When New York City took steps to require restaurants to label the calorie content of food, legal challenges delayed the ordinance for a year, but New York eventually became the first city in the world to put this consumer-information policy in place. Similar measures were subsequently adopted in other jurisdictions, and if Senator Tom Harkin has his way, new legislation will spread this sensible practice nationwide.

As if cancer and heart disease— tobacco, trans fats, and excess calories— were not enough, Mike Bloomberg has taken aim at illegal handguns. In 2006, he co-founded an alliance of mayors to keep handguns out of the hands of criminals. The group has attracted more than 450 members from all over the country. You may wonder why such an initiative required political courage, but why else did it have to wait until Mike Bloomberg faced the facts and took action?

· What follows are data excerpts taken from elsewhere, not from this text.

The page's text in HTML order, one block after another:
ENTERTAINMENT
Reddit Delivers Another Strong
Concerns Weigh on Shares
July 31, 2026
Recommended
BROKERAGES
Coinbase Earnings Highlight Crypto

There is a recognizable pattern here: Mike Bloomberg goes where science-based evidence leads. He is rational, disciplined, and persistent. His actions are dominated by what is the right thing to do for health, not by who cares one way or the other. Where he can, as in going after illegal handguns, he finds ingenious solutions that bring people together. He is willing to go first, and he measures results. In government, as in business, his modus operandi is to find the best people and let them do their job. In the first month of his first term, the mayor called in the heads of all his agencies and told them: “It’s your agency. Don’t screw it up.” (Well, he may not have said “screw,” but you get the point, and this is, after all, a decorous event.)

Even before he became mayor, Michael Bloomberg established an enduring legacy in public health. Through generous and far-sighted philanthropy, marked again by a willingness to invest in the right thing for the right reasons, he left a leading educational institution — now known as the Johns Hopkins Bloomberg School of Public Health— more strongly positioned than ever to educate a new generation of public health leaders and find new solutions to long-standing health problems.

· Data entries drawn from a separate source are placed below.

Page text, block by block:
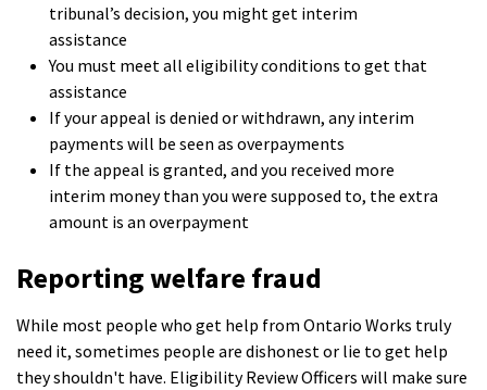
tribunal’s decision, you might get interim
assistance
You must meet all eligibility conditions to get that
assistance
If your appeal is denied or withdrawn, any interim
payments will be seen as overpayments
If the appeal is granted, and you received more
interim money than you were supposed to, the extra
amount is an overpayment
Reporting welfare fraud
While most people who get help from Ontario Works truly
need it, sometimes people are dishonest or lie to get help
they shouldn't have. Eligibility Review Officers will make sure

In recent years, Michael Bloomberg embarked on a major new initiative to curb tobacco use in 15 low- and middle-income countries where more than two-thirds of smokers reside. Bloomberg Philanthropies committed $375 million to this initiative. Mike Bloomberg enlisted global partners from the public and private sectors, international agencies, and non-government organizations, and last year inspired Bill Gates to add another $125 million to the effort. Effective tobacco control measures now newly reach almost 400 million people worldwide, an important step in the right direction attributable in part to the resources made available through the Bloomberg Initiative.

Michael Bloomberg also tackled another major, and underappreciated, threat to global health: the more than 1.2 million deaths that occur every year on the world’s roadways. A few years ago in Vietnam, for example, the per-passenger-mile rate of traffic fatalities was 10,000 times that of the United States. A Bloomberg-sponsored pilot project in Vietnam concentrates on getting motorcyclists to wear helmets, and serious injury and death in this group have declined by almost 20 percent.

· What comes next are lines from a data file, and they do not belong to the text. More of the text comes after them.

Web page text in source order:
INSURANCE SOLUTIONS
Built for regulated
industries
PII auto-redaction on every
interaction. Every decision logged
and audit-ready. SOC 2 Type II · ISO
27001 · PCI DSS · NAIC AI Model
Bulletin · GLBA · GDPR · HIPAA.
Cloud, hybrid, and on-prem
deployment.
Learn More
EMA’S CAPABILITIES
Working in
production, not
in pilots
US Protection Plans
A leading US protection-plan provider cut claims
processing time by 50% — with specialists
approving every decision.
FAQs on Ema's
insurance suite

Just last week, the mayor received an exceptional tribute for his work in global health. At the U2 concert in Giants Stadium, before a crowd of 85,000, Bono took a break in the program to acknowledge the mayor and thank him for his support of public health. It hardly gets better than that! Even though the Lasker Luncheon draws a much smaller and less rowdy audience — not to mention less talented entertainers — we want you to know, Mr. Mayor, that today’s recognition is no less heartfelt.

When it comes to advancing the public’s health, Mayor Bloomberg not only talks the talk and walks the walk — he blazes new trails that others can follow. Directly and indirectly, through public service and philanthropy, Michael Bloomberg’s leadership saves lives and preserves health. Please join me in congratulating the recipient of the 2009 Lasker Public Service Award, the mayor of New York City, The Honorable Michael R. Bloomberg.